= Flea World =

Flea World was a flea market located in Sanford, Florida. It was opened in 1981 by Orlando businessman Syd Levy. Billed as "the nation's largest flea market under one roof", Flea World included more than 1,700 vendors on a 104-acre site. It was open on Fridays, Saturdays, and Sundays. The Orlando Sentinel described it as "a poor man's mall with vendors selling everything from tools, toys and bamboo butterfly nets to legal advice, fortune telling and eyebrow waxing." Levy claimed that at one time, Flea World had more than three million visitors per year.

Fun World, an amusement park located adjacent to Flea World, was opened in 1990. The $5 million attraction featured a go-cart track, bumper cars, and carnival rides.

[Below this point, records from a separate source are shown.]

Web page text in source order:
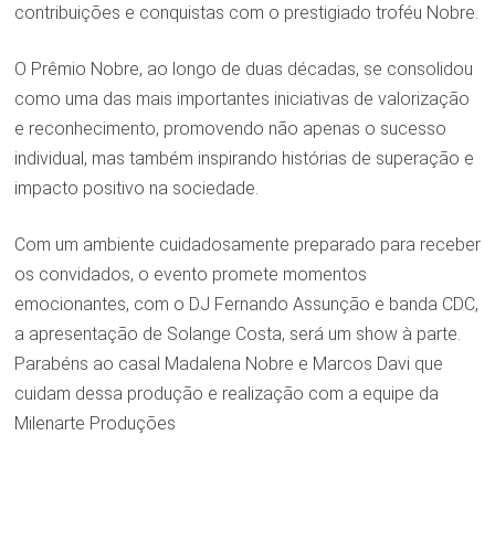
contribuições e conquistas com o prestigiado troféu Nobre.
O Prêmio Nobre, ao longo de duas décadas, se consolidou
como uma das mais importantes iniciativas de valorização
e reconhecimento, promovendo não apenas o sucesso
individual, mas também inspirando histórias de superação e
impacto positivo na sociedade.
Com um ambiente cuidadosamente preparado para receber
os convidados, o evento promete momentos
emocionantes, com o DJ Fernando Assunção e banda CDC,
a apresentação de Solange Costa, será um show à parte.
Parabéns ao casal Madalena Nobre e Marcos Davi que
cuidam dessa produção e realização com a equipe da
Milenarte Produções
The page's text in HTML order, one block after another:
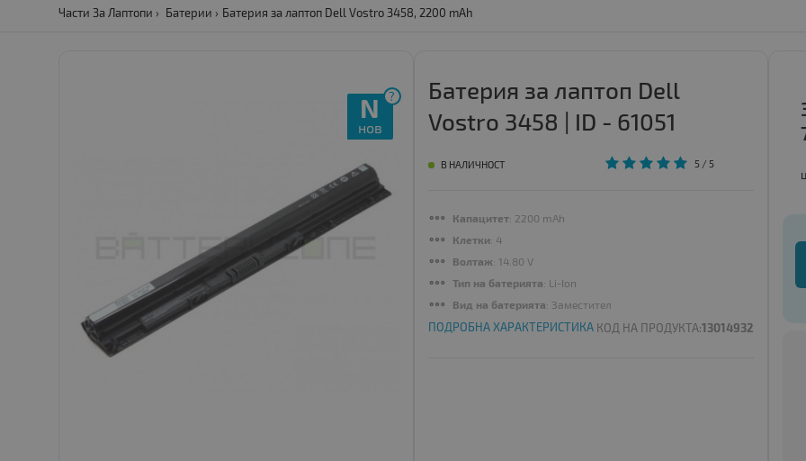
Части За Лаптопи Батерии Батерия за лаптоп Dell Vostro 3458, 2200 mAh
?
N
нов
Батерия за лаптоп Dell
Vostro 3458 | ID - 61051
В НАЛИЧНОСТ 5 / 5
Капацитет: 2200 mAh
Клетки: 4
Волтаж: 14.80 V
Тип на батерията: Li-Ion
Вид на батерията: Заместител
ПОДРОБНА ХАРАКТЕРИСТИКА КОД НА ПРОДУКТА:13014932
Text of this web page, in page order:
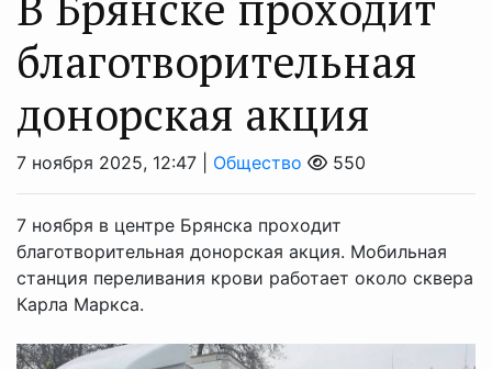
благотворительная
донорская акция
7 ноября 2025, 12:47 | Общество 550
7 ноября в центре Брянска проходит
благотворительная донорская акция. Мобильная
станция переливания крови работает около сквера
Карла Маркса.
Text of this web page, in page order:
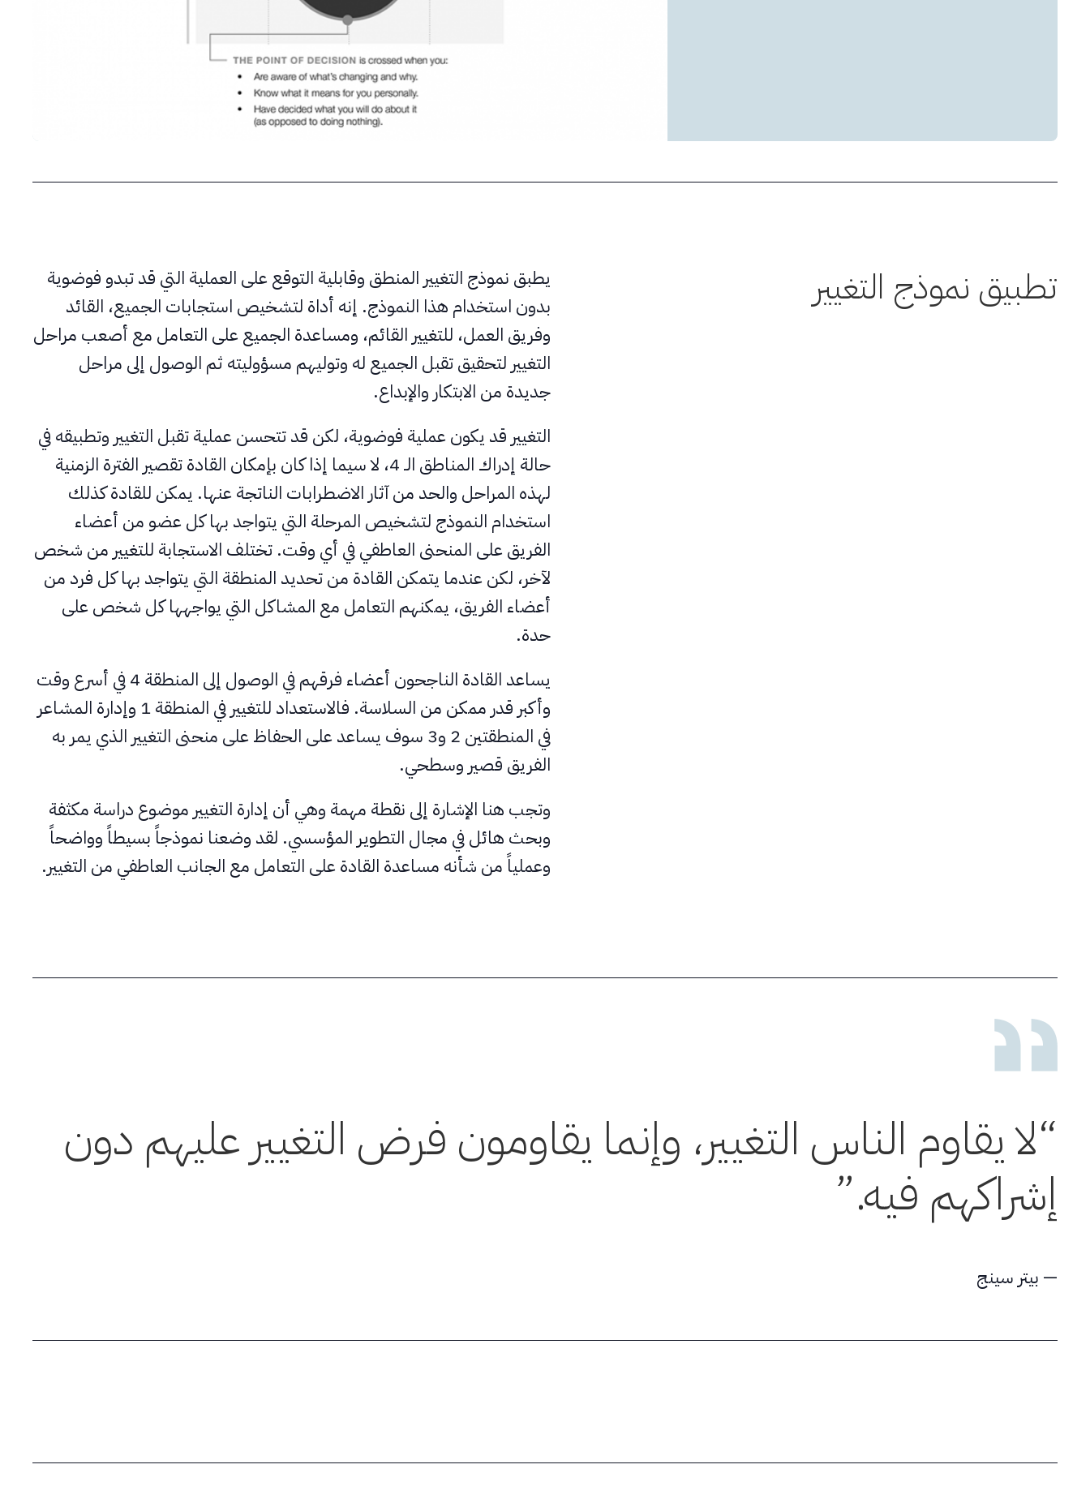
تطبيق نموذج التغيير
يطبق نموذج التغيير المنطق وقابلية التوقع على العملية التي قد تبدو فوضوية
بدون استخدام هذا النموذج. إنه أداة لتشخيص استجابات الجميع، القائد
وفريق العمل، للتغيير القائم، ومساعدة الجميع على التعامل مع أصعب مراحل
التغيير لتحقيق تقبل الجميع له وتوليهم مسؤوليته ثم الوصول إلى مراحل
جديدة من الابتكار والإبداع.
التغيير قد يكون عملية فوضوية، لكن قد تتحسن عملية تقبل التغيير وتطبيقه في
حالة إدراك المناطق الـ 4، لا سيما إذا كان بإمكان القادة تقصير الفترة الزمنية
لهذه المراحل والحد من آثار الاضطرابات الناتجة عنها. يمكن للقادة كذلك
استخدام النموذج لتشخيص المرحلة التي يتواجد بها كل عضو من أعضاء
الفريق على المنحنى العاطفي في أي وقت. تختلف الاستجابة للتغيير من شخص
لآخر، لكن عندما يتمكن القادة من تحديد المنطقة التي يتواجد بها كل فرد من
أعضاء الفريق، يمكنهم التعامل مع المشاكل التي يواجهها كل شخص على
حدة.
يساعد القادة الناجحون أعضاء فرقهم في الوصول إلى المنطقة 4 في أسرع وقت
وأكبر قدر ممكن من السلاسة. فالاستعداد للتغيير في المنطقة 1 وإدارة المشاعر
في المنطقتين 2 و3 سوف يساعد على الحفاظ على منحنى التغيير الذي يمر به
الفريق قصير وسطحي.
وتجب هنا الإشارة إلى نقطة مهمة وهي أن إدارة التغيير موضوع دراسة مكثفة
وبحث هائل في مجال التطوير المؤسسي. لقد وضعنا نموذجاً بسيطاً وواضحاً
وعملياً من شأنه مساعدة القادة على التعامل مع الجانب العاطفي من التغيير.
“لا يقاوم الناس التغيير، وإنما يقاومون فرض التغيير عليهم دون
إشراكهم فيه.”
— بيتر سينج
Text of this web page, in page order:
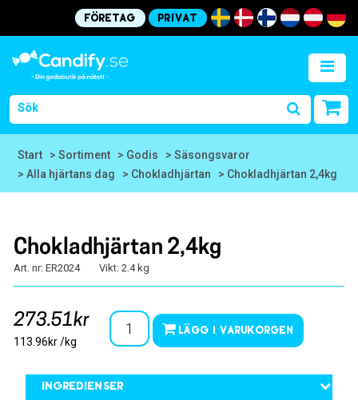
Företag Privat
Start > Sortiment > Godis
> Säsongsvaror
> Alla hjärtans dag
> Chokladhjärtan > Chokladhjärtan 2,4kg
Chokladhjärtan 2,4kg
Art. nr: ER2024 Vikt: 2.4 kg
273.51kr
113.96kr /kg
Lägg i varukorgen
Ingredienser
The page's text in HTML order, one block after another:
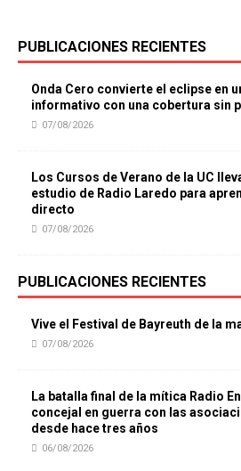
PUBLICACIONES RECIENTES
Onda Cero convierte el eclipse en
informativo con una cobertura sin
07/08/2026
Los Cursos de Verano de la UC
estudio de Radio Laredo para
directo
07/08/2026
PUBLICACIONES RECIENTES
Vive el Festival de Bayreuth de la
07/08/2026
La batalla final de la mítica Radio
concejal en guerra con las
desde hace tres años
06/08/2026
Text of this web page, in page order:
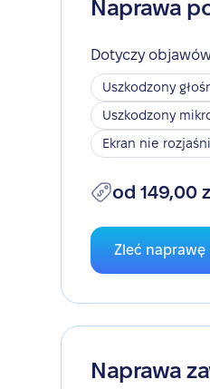
Naprawa
Dotyczy
Uszkodzony
Uszkodzony
Ekran nie
od 149,00
Zleć naprawę
Naprawa
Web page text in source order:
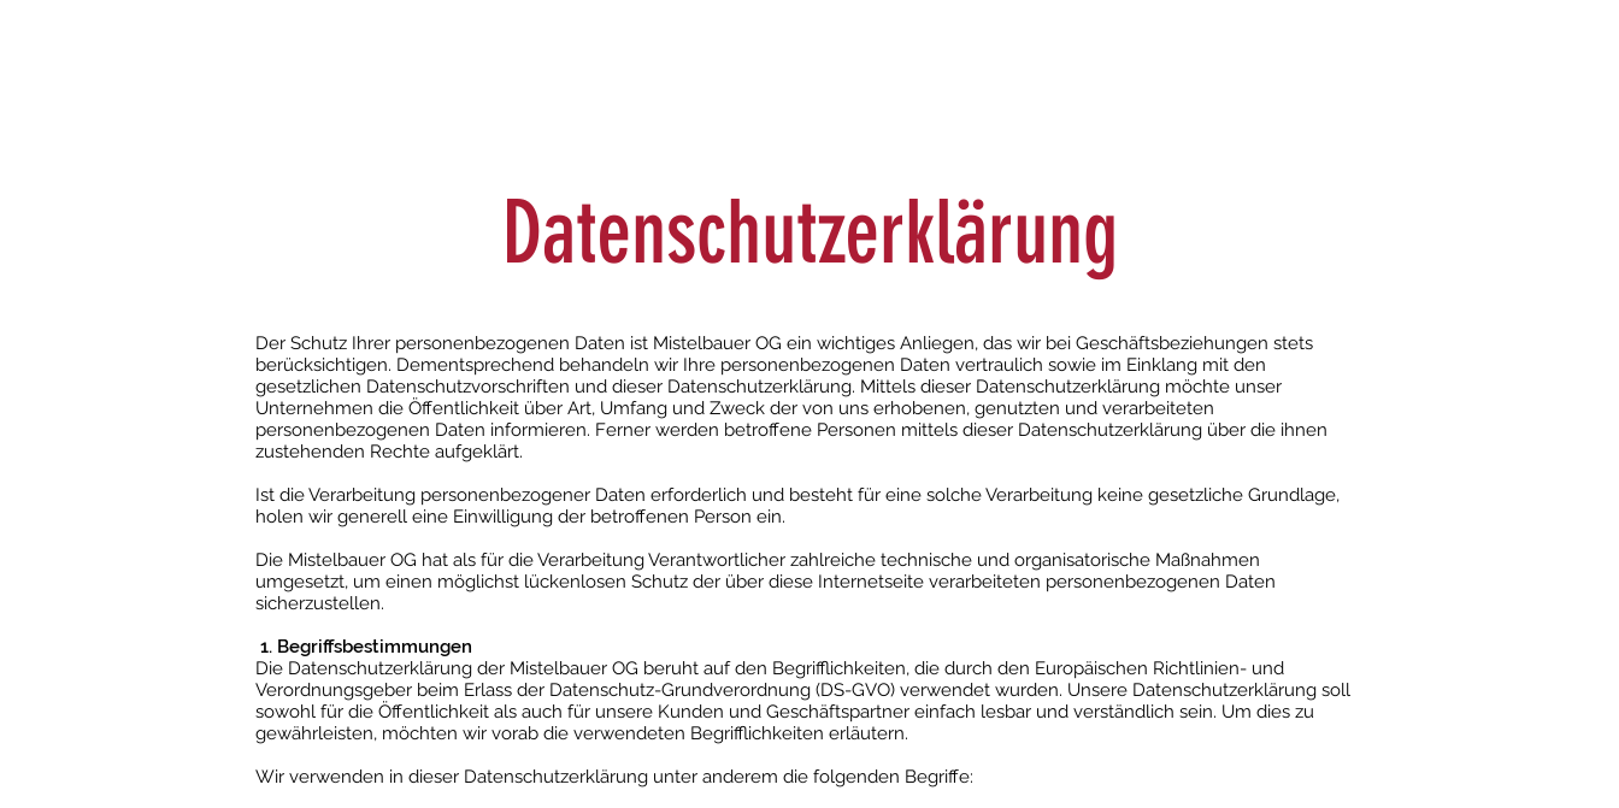
Datenschutzerklärung
Der Schutz Ihrer personenbezogenen Daten ist Mistelbauer OG ein wichtiges Anliegen, das wir bei Geschäftsbeziehungen stets
berücksichtigen. Dementsprechend behandeln wir Ihre personenbezogenen Daten vertraulich sowie im Einklang mit den
gesetzlichen Datenschutzvorschriften und dieser Datenschutzerklärung. Mittels dieser Datenschutzerklärung möchte unser
Unternehmen die Öffentlichkeit über Art, Umfang und Zweck der von uns erhobenen, genutzten und verarbeiteten
personenbezogenen Daten informieren. Ferner werden betroffene Personen mittels dieser Datenschutzerklärung über die ihnen
zustehenden Rechte aufgeklärt.
Ist die Verarbeitung personenbezogener Daten erforderlich und besteht für eine solche Verarbeitung keine gesetzliche Grundlage,
holen wir generell eine Einwilligung der betroffenen Person ein.
Die Mistelbauer OG hat als für die Verarbeitung Verantwortlicher zahlreiche technische und organisatorische Maßnahmen
umgesetzt, um einen möglichst lückenlosen Schutz der über diese Internetseite verarbeiteten personenbezogenen Daten
sicherzustellen.
1. Begriffsbestimmungen
Die Datenschutzerklärung der Mistelbauer OG beruht auf den Begrifflichkeiten, die durch den Europäischen Richtlinien- und
Verordnungsgeber beim Erlass der Datenschutz-Grundverordnung (DS-GVO) verwendet wurden. Unsere Datenschutzerklärung soll
sowohl für die Öffentlichkeit als auch für unsere Kunden und Geschäftspartner einfach lesbar und verständlich sein. Um dies zu
gewährleisten, möchten wir vorab die verwendeten Begrifflichkeiten erläutern.
Wir verwenden in dieser Datenschutzerklärung unter anderem die folgenden Begriffe:
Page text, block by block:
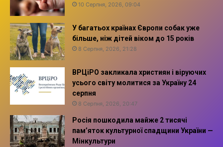
10 Серпня, 2026, 09:04
У багатьох країнах Європи собак уже
більше, ніж дітей віком до 15 років
8 Серпня, 2026, 21:28
ВРЦіРО закликала християн і віруючих
усього світу молитися за Україну 24
серпня
8 Серпня, 2026, 20:47
Росія пошкодила майже 2 тисячі
пам’яток культурної спадщини України —
Мінкультури
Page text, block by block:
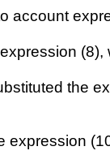
account
(8),
the
expression
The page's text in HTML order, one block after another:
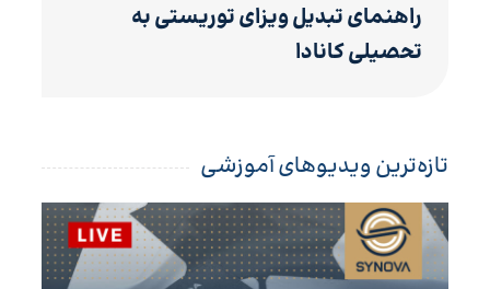
راهنمای تبدیل ویزای توریستی به
تحصیلی کانادا
تازه‌ترین ویدیوهای آموزشی

In November 2014, Syd Levy announced plans to close Flea World and redevelop the site. At the time, he stated he intended to keep the flea market open until at least January 2016. In July 2015, it was reported that "development plans have been accelerated" and that Flea World would be closing on August 30. Levy said that an exodus of dealers following the announcement of Flea World's impending shutdown had made it "a losing proposition" to continue to run the market. Flea World will be replaced with a mixed-use development called Reagan Center, incorporating apartments, townhomes, office space, and retail space.

On May 12, 2016, Demolition started at Flea World, in conjunction with the widening of US 17/92.